Open Access: This article is an open-access article that was selected by an in-house editor and fully peer-reviewed by external reviewers. It is distributed in accordance with the Creative Commons Attribution NonCommercial (CC BY-NC 4.0) license, which permits others to distribute, remix, adapt, build upon this work non-commercially, and license their derivative works on different terms, provided the original work is properly cited and the use is non-commercial. See: https://creativecommons.org/Licenses/by-nc/4.0/
Corresponding author: Feng Li, PhD, School of Traditional Chinese Medicine, Beijing University of Chinese Medicine, No. 11 North Third Ring East Road, Chaoyang District, Beijing 102488, China. lifeng_bucm0610@126.com
Received: July 1, 2025 Revised: August 6, 2025 Accepted: September 19, 2025 Published online: December 19, 2025 Processing time: 149 Days and 1.4 Hours
Abstract
BACKGROUND
Insomnia is closely associated with anxiety and depression, with its pathogenesis involving biological, psychological, and social factors. Sini powder and Suanzaoren decoction are clinically effective traditional Chinese medicine formulas for insomnia, demonstrating promising bioactivity. However, the capability of the active components of Sini-Suanzaoren decoction (SNSZRD) to cross the blood-brain barrier (BBB) and their precise molecular mechanisms, particularly concerning the MT-SIRT1 pathway and mitochondrial function, remain largely unexplored.
AIM
To elucidate the bioactive components of SNSZRD that are capable of BBB penetration and investigate the therapeutic mechanism of SNSZRD against insomnia.
METHODS
The chemical components of SNSZRD were analyzed through liquid chromatography-mass spectrometry (LC-MS). Male Sprague-Dawley rats were intraperitoneally injected with DL-4-chlorophenylalanine (PCPA) to establish an insomnia model. Rats were divided into control, model, eszopiclone (positive control), and SNSZRD low-/medium-/high-dose groups. Molecular docking predicted BBB-penetrating components and their binding affinity for SIRT1. Key pathways were analyzed through open-field tests, elevated plus-maze tests, pentobarbital-induced sleep experiments, Haematoxylin and eosin staining, Nissl staining, ELISA, Western blot analysis, quantitative real-time PCR, and immunohistochemistry.
RESULTS
LC-MS identified 1574 compounds in SNSZRD, of which eight prototype components (e.g., pachymic acid and senkyunolide G) could cross the BBB. Molecular docking revealed that these components formed stable hydrogen bonds with the SIRT1 protein. SNSZRD treatment significantly ameliorated PCPA-induced anxiety-like behaviors and sleep latency/sleep duration, as well as reduced neuronal degeneration and Nissl body loss in the hypothalamus of treated rats. Additionally, SNSZRD elevated serum melatonin and hypothalamus ATP levels and upregulated the mRNA and protein expression levels of arylalkylamine N-acetyltransferase, SIRT1, PPARγ coactivator-1α, nuclear respiratory factor-1, and mitochondrial transcription factor A in the MT-SIRT1-mitochondrial biogenesis pathway.
CONCLUSION
SNSZRD might exert its therapeutic effects on insomnia by modulating MT-SIRT1 axis-regulated mitochondrial biogenesis in rats and might serve as an effective therapeutic agent for insomnia.

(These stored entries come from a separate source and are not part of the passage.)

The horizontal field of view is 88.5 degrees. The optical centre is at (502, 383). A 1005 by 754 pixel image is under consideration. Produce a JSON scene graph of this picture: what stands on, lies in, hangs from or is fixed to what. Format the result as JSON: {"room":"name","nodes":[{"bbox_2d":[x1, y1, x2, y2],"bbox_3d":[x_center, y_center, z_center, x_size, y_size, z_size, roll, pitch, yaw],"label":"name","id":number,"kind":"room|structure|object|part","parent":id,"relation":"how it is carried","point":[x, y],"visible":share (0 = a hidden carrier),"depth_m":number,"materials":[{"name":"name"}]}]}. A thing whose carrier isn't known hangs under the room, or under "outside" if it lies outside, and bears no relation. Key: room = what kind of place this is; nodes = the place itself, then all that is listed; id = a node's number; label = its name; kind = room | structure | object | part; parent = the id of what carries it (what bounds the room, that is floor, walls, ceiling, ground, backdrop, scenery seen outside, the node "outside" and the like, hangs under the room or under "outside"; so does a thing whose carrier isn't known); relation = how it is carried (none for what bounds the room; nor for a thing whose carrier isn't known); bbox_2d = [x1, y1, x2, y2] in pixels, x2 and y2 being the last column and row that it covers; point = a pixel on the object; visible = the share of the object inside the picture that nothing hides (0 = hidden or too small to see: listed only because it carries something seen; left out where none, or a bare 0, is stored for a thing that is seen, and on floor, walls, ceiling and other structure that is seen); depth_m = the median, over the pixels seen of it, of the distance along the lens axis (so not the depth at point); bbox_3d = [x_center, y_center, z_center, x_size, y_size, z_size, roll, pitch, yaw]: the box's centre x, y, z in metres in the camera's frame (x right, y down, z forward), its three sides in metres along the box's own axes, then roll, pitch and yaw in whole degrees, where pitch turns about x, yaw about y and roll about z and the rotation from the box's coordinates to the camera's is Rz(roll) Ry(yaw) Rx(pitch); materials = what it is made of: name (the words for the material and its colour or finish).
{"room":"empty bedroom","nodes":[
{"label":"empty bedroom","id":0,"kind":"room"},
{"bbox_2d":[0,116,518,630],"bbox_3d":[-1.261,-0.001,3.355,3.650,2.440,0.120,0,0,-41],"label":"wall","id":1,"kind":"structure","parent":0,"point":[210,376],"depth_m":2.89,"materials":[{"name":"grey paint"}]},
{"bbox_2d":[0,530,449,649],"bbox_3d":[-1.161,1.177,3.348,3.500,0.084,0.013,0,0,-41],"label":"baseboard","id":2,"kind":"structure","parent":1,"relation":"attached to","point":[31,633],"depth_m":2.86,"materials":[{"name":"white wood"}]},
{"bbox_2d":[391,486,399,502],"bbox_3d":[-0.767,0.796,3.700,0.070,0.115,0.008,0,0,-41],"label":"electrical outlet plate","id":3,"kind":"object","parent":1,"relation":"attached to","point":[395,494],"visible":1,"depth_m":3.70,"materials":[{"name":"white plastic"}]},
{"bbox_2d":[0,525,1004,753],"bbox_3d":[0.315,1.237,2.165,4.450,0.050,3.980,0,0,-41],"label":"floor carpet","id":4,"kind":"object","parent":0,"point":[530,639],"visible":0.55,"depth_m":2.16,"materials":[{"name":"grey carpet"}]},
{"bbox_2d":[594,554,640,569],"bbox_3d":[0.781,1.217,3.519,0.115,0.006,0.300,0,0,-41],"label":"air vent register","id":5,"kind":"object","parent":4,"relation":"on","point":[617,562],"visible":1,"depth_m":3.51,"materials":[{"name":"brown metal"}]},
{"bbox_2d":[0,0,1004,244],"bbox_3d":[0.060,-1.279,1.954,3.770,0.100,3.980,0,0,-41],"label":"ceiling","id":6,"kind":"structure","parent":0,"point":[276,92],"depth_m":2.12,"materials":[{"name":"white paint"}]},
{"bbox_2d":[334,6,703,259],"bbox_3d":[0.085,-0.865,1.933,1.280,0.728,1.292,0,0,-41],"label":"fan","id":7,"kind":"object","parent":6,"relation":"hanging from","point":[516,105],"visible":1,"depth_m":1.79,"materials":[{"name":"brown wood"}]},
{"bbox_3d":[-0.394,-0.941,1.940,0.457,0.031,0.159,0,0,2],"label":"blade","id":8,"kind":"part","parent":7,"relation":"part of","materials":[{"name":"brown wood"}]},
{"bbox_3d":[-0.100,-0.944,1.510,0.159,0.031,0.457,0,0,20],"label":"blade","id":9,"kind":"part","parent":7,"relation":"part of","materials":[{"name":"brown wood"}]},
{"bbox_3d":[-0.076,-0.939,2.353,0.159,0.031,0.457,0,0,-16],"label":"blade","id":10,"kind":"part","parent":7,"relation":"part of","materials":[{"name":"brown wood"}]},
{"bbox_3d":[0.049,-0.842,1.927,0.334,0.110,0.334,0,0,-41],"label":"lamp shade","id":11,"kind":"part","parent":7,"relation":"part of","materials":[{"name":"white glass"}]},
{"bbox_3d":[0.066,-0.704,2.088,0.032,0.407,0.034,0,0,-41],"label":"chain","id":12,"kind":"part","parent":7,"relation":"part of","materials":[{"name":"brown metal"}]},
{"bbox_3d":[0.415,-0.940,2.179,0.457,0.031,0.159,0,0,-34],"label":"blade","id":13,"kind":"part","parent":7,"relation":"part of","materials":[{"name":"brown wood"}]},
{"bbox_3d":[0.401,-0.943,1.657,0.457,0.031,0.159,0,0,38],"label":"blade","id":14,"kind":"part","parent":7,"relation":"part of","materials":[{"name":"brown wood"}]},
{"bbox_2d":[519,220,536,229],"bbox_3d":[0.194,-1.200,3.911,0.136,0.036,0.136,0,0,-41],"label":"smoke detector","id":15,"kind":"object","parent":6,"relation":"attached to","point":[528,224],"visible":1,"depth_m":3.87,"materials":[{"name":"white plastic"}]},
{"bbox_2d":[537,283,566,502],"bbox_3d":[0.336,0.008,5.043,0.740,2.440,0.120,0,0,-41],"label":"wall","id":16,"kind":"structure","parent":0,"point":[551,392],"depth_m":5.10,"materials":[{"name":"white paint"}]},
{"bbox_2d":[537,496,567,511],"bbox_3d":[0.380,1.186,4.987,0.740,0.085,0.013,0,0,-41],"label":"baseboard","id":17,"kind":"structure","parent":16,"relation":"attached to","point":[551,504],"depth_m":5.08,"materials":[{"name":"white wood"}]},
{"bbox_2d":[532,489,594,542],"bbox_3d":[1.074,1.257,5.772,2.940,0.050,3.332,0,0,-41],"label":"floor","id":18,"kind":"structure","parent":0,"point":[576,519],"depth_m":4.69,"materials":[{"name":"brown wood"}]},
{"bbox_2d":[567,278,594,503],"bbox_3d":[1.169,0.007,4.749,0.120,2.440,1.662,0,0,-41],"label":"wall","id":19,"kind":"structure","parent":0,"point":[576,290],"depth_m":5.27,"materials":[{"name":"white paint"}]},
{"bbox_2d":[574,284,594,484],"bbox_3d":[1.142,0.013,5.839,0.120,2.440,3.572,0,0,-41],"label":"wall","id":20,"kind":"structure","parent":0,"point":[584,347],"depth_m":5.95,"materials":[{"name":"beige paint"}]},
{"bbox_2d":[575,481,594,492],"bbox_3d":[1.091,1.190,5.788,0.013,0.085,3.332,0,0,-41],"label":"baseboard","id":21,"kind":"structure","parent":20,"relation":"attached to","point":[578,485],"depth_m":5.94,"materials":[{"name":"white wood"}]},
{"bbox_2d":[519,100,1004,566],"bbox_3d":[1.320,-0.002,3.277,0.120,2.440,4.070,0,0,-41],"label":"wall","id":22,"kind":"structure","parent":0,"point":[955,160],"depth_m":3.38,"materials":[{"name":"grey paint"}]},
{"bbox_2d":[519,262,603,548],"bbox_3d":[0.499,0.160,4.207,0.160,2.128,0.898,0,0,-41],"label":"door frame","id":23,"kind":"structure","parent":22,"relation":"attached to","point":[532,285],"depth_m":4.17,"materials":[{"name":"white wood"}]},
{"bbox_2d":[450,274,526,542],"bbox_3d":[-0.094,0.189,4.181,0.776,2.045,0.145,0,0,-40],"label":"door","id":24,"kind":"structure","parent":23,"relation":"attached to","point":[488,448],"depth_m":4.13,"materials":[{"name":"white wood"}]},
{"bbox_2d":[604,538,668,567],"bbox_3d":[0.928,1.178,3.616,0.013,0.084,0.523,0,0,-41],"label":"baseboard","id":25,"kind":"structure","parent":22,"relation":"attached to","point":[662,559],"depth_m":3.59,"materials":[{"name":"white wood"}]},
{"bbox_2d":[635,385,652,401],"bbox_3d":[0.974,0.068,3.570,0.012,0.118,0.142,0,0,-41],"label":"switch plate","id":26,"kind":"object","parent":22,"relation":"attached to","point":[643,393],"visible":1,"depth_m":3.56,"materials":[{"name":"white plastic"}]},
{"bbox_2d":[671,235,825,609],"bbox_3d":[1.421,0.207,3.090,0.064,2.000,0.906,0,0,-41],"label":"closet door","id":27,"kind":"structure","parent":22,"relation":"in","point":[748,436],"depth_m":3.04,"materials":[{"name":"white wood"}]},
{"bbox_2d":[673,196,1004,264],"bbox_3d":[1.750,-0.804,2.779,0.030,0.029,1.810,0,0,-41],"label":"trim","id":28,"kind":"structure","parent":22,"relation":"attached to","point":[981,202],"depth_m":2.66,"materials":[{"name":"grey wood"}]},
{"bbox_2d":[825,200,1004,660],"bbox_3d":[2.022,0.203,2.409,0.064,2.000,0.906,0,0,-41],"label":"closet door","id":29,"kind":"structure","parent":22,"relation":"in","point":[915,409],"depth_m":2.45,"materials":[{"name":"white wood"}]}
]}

Core Tip: This study pioneers the scientific validation of Sini-Suanzaoren decoction (SNSZRD) for insomnia by bridging traditional Chinese medicine (TCM) theory with mitochondrial pathophysiology. We identify 8 blood-brain barrier-penetrating components (e.g., senkyunolide G) that activate the MT-SIRT1 pathway, reversing neuronal mitochondrial dysfunction via dose-dependent upregulation of PPARγ coactivator-1α/nuclear respiratory factor-1/mitochondrial transcription factor A. Crucially, we decode TCM principles: "Soothing liver depression" corresponds to SIRT1 stabilization, while "nourishing heart-spirit" aligns with ATP-dependent synaptic repair. This work establishes SNSZRD as a multi-target mitochondrial regulator, offering novel biomarkers (hypothalamic ATP) and lead compounds for insomnia therapeutics.